I wear a mask when working in my own London plain. I've known for a long time that I'm allergic to that family of trees. Some people react differently to allergens and vomiting is actually not uncommon. It sounds like it was the tree and not mold that was making the previous residents sick.
These beautiful trees come with a price for som people.


----------



## flushcut

There is a reason why they are called sick-u-more.


----------



## Youngbuck20

Hey, I think that's why they are called sick a more haha!


----------



## treeclimber101

They sure are pretty to look at , the old black guy at the wood dump call them army trees , cause they got camo bark , chipping them is like chipping Owens Corning insulation , and when they get the seed pods they burst apart and really make ya sick .:msp_razz: edit : ol colored guy.


----------



## ropensaddle

treeclimber101 said:


> They sure are pretty to look at , the old black guy at the wood dump call them army trees , cause they got camo bark , chipping them is like chipping Owens Corning insulation , and when they get the seed pods they burst apart and really make ya sick .:msp_razz: edit : ol colored guy.



Hahah that reminds me of that late great black comedian Bernie mac.
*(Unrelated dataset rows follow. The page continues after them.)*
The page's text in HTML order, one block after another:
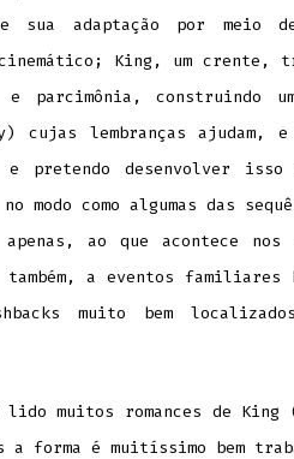
sua adaptação por meio
King, um crente,
parcimônia, construindo
cujas lembranças ajudam,
pretendo desenvolver isso
modo como algumas das
ao que acontece nos
também, a eventos
muito bem
lido muitos romances de
a forma é muitíssimo bem
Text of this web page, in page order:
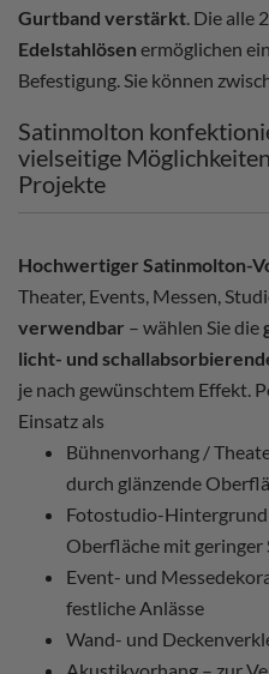
Gurtband verstärkt. Die alle
Edelstahlösen ermöglichen
Befestigung. Sie können
Satinmolton
vielseitige
Projekte
Hochwertiger Satinmolton-
Theater, Events, Messen,
verwendbar – wählen Sie die
licht- und
je nach gewünschtem Effekt.
Einsatz als
Bühnenvorhang /
durch glänzende
Fotostudio-
Oberfläche mit geringer
Event- und
festliche Anlässe
Wand- und
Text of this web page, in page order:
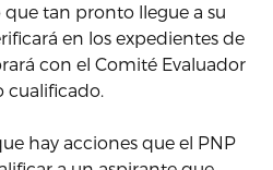
tan pronto llegue a su
en los expedientes de
con el Comité Evaluador
cualificado.
hay acciones que el PNP
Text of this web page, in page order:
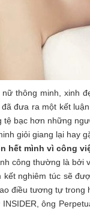
thông minh, xinh
đưa ra một kết
tệ bạc hơn những
giỏi giang lại hay
hết mình vì công
công thường là bởi
kết nghiêm túc sẽ
điều tương tự
ông
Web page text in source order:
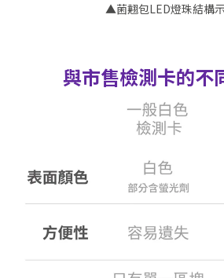
▲菌翹包LED燈珠結構
與市售檢測卡的不
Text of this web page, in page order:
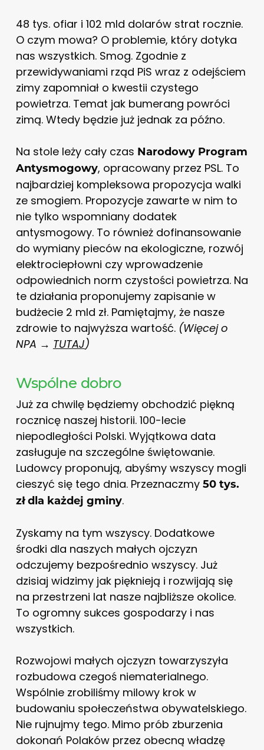
48 tys. ofiar i 102 mld dolarów strat rocznie.
O czym mowa? O problemie, który dotyka
nas wszystkich. Smog. Zgodnie z
przewidywaniami rząd PiS wraz z odejściem
zimy zapomniał o kwestii czystego
powietrza. Temat jak bumerang powróci
zimą. Wtedy będzie już jednak za późno.
Na stole leży cały czas Narodowy Program
Antysmogowy, opracowany przez PSL. To
najbardziej kompleksowa propozycja walki
ze smogiem. Propozycje zawarte w nim to
nie tylko wspomniany dodatek
antysmogowy. To również dofinansowanie
do wymiany pieców na ekologiczne, rozwój
elektrociepłowni czy wprowadzenie
odpowiednich norm czystości powietrza. Na
te działania proponujemy zapisanie w
budżecie 2 mld zł. Pamiętajmy, że nasze
zdrowie to najwyższa wartość. (Więcej o
NPA → TUTAJ)
Wspólne dobro
Już za chwilę będziemy obchodzić piękną
rocznicę naszej historii. 100-lecie
niepodległości Polski. Wyjątkowa data
zasługuje na szczególne świętowanie.
Ludowcy proponują, abyśmy wszyscy mogli
cieszyć się tego dnia. Przeznaczmy 50 tys.
zł dla każdej gminy.
Zyskamy na tym wszyscy. Dodatkowe
środki dla naszych małych ojczyzn
odczujemy bezpośrednio wszyscy. Już
dzisiaj widzimy jak pięknieją i rozwijają się
na przestrzeni lat nasze najbliższe okolice.
To ogromny sukces gospodarzy i nas
wszystkich.
Rozwojowi małych ojczyzn towarzyszyła
rozbudowa czegoś niematerialnego.
Wspólnie zrobiliśmy milowy krok w
budowaniu społeczeństwa obywatelskiego.
Nie rujnujmy tego. Mimo prób zburzenia
dokonań Polaków przez obecną władzę
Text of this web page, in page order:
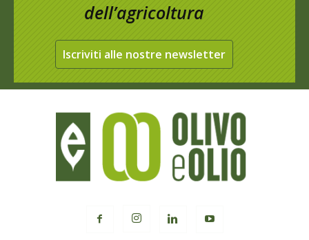
dell’agricoltura
Iscriviti alle nostre newsletter
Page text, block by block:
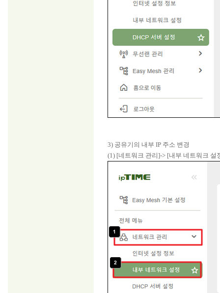
3) 공유기의 내부 IP 주소 변경
(1) [네트워크 관리]-> [내부 네트워크 설
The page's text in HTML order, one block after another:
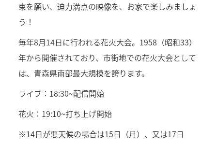
束を願い、迫力満点の映像を、お家で楽しみましょ
う！
毎年8月14日に行われる花火大会。1958（昭和33）
年から開催されており、市街地での花火大会として
は、青森県南部最大規模を誇ります。
ライブ：18:30~配信開始
花火：19:10~打ち上げ開始
※14日が悪天候の場合は15日（月）、又は17日
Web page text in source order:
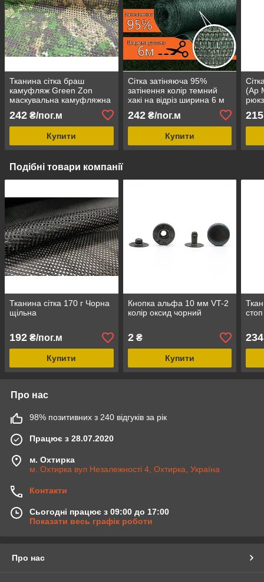
Тканина сітка браш
камуфляж Green Zon
маскувальна камуфляжна
242 ₴/пог.м
Купити
Сітка затіняюча 95%
затінення колір темний
хакі на відріз ширина 6 м
242₴/пог.м
Купити
(Ар
215
Подібні товари компанії
Тканина сітка 170 г Чорна
щільна
192 ₴/пог.м
Купити
Кнопка альфа 10 мм VT-2
колір оксид чорний
2₴
Купити
234
Про нас
98% позитивних з 240 відгуків за рік
Працює з 28.07.2020
м. Охтирка
м. Охтирка вул Незалежності 4, Охтирка, Україна
Контакти
Сьогодні працює з 09:00 до 17:00
Показати весь графік роботи
Про нас
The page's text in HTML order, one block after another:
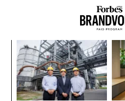
マラソンの魅力は大都市のみに
注目を集める大会では、さまざ
ワットの遺跡群、ケイマン諸島
線、野生動物が生息する南アフ
た具合だ。全力で走るか、景色
進むかは自由だ。
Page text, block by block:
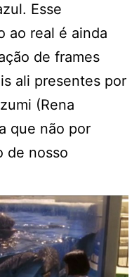
Esse
ao real é ainda
de frames
ali presentes por
(Rena
que não por
de nosso
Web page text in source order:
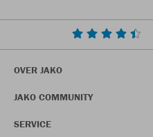
OVER JAKO
JAKO COMMUNITY
SERVICE
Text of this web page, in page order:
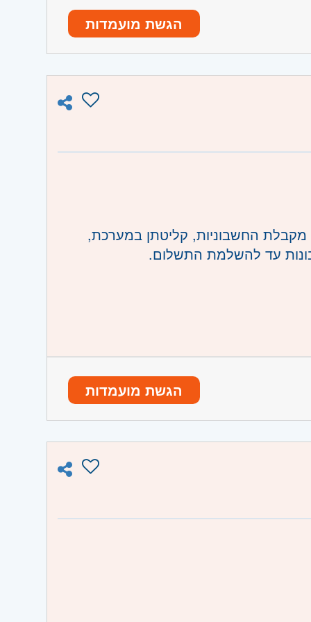
הגשת מועמדות
מקבלת החשבוניות, קליטתן במערכת,
עד להשלמת התשלום.
שמואל, חולון ובת-ים, מודיעין,
הגשת מועמדות
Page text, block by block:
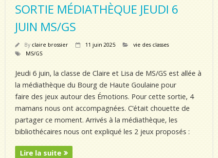
SORTIE MÉDIATHÈQUE JEUDI 6
JUIN MS/GS
By claire brossier 11 juin 2025
vie des classes
MS/GS
Jeudi 6 juin, la classe de Claire et Lisa de MS/GS est allée à
la médiathèque du Bourg de Haute Goulaine pour
faire des jeux autour des Émotions. Pour cette sortie, 4
mamans nous ont accompagnées. C’était chouette de
partager ce moment. Arrivés à la médiathèque, les
bibliothécaires nous ont expliqué les 2 jeux proposés :
Lire la suite
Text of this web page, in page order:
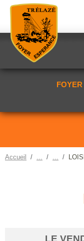
Accueil
LE
Panneau de gestion
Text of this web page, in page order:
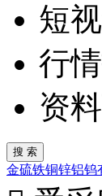
短
行
资
金硫铁铜锌铝钨
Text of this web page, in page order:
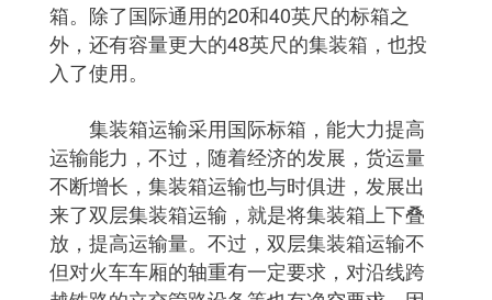
箱。除了国际通用的20和40英尺的标箱之
外，还有容量更大的48英尺的集装箱，也投
入了使用。
集装箱运输采用国际标箱，能大力提高
运输能力，不过，随着经济的发展，货运量
不断增长，集装箱运输也与时俱进，发展出
来了双层集装箱运输，就是将集装箱上下叠
放，提高运输量。不过，双层集装箱运输不
但对火车车厢的轴重有一定要求，对沿线跨
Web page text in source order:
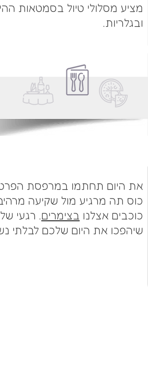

The show was something like , I don't understand why you people call us colored, when you get sick u turn green, when your embarrassed you turn red lol. That guy cracked me up I miss his comedy even if it had profanity he was funny.


----------



## Sunrise Guy

ropensaddle said:


> Hahah that reminds me of that late great black comedian Bernie mac. The show was something like , I don't understand why you people call us colored, when you get sick u turn green, when your embarrassed you turn red lol. That guy cracked me up I miss his comedy even if it had profanity he was funny.



He/you left out: ---and when you die, you turn purple. I know that from experience, unfortunately. Not a pretty sight.


----------



## hunthawkdog

treeclimber101 said:


> They sure are pretty to look at , the old black guy at the wood dump call them army trees , cause they got camo bark , chipping them is like chipping Owens Corning insulation , and when they get the seed pods they burst apart and really make ya sick .:msp_razz: edit : ol colored guy.



My 3 yr old calls em camo bark


----------



## J.Walker

Sure burns good tho!


----------



## lone wolf




----------